▶ [Your goal]:
Copy out the entries below in full and exactly.

▶ [Material shown]:
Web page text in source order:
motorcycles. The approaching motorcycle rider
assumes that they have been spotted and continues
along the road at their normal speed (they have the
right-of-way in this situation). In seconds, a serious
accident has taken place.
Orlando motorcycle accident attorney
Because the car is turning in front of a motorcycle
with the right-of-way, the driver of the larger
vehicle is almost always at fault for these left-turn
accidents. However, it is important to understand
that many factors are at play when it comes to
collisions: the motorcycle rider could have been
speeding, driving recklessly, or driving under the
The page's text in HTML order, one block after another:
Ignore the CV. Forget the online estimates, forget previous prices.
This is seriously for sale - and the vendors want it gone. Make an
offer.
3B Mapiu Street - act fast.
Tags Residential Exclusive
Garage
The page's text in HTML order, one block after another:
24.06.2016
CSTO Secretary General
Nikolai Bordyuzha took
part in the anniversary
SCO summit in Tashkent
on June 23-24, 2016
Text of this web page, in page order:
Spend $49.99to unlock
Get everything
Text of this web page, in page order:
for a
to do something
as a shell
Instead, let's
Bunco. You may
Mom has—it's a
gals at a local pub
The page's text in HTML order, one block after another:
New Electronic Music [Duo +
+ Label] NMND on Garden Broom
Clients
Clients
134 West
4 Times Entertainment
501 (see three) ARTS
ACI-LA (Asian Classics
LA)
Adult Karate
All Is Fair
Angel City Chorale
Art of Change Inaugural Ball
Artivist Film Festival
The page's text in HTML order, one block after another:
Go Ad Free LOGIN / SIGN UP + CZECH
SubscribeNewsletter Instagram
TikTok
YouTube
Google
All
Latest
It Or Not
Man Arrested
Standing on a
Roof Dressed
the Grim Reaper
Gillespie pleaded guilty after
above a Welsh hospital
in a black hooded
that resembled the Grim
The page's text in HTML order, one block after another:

▶ [Answer box]:
Web page text in source order:
motorcycles. The approaching motorcycle rider
assumes that they have been spotted and continues
along the road at their normal speed (they have the
right-of-way in this situation). In seconds, a serious
accident has taken place.
Orlando motorcycle accident attorney
Because the car is turning in front of a motorcycle
with the right-of-way, the driver of the larger
vehicle is almost always at fault for these left-turn
accidents. However, it is important to understand
that many factors are at play when it comes to
collisions: the motorcycle rider could have been
speeding, driving recklessly, or driving under the
The page's text in HTML order, one block after another:
Ignore the CV. Forget the online estimates, forget previous prices.
This is seriously for sale - and the vendors want it gone. Make an
offer.
3B Mapiu Street - act fast.
Tags Residential Exclusive
Garage
The page's text in HTML order, one block after another:
24.06.2016
CSTO Secretary General
Nikolai Bordyuzha took
part in the anniversary
SCO summit in Tashkent
on June 23-24, 2016
Text of this web page, in page order:
Spend $49.99to unlock
Get everything
Text of this web page, in page order:
for a
to do something
as a shell
Instead, let's
Bunco. You may
Mom has—it's a
gals at a local pub
The page's text in HTML order, one block after another:
New Electronic Music [Duo +
+ Label] NMND on Garden Broom
Clients
Clients
134 West
4 Times Entertainment
501 (see three) ARTS
ACI-LA (Asian Classics
LA)
Adult Karate
All Is Fair
Angel City Chorale
Art of Change Inaugural Ball
Artivist Film Festival
The page's text in HTML order, one block after another:
Go Ad Free LOGIN / SIGN UP + CZECH
SubscribeNewsletter Instagram
TikTok
YouTube
Google
All
Latest
It Or Not
Man Arrested
Standing on a
Roof Dressed
the Grim Reaper
Gillespie pleaded guilty after
above a Welsh hospital
in a black hooded
that resembled the Grim
The page's text in HTML order, one block after another:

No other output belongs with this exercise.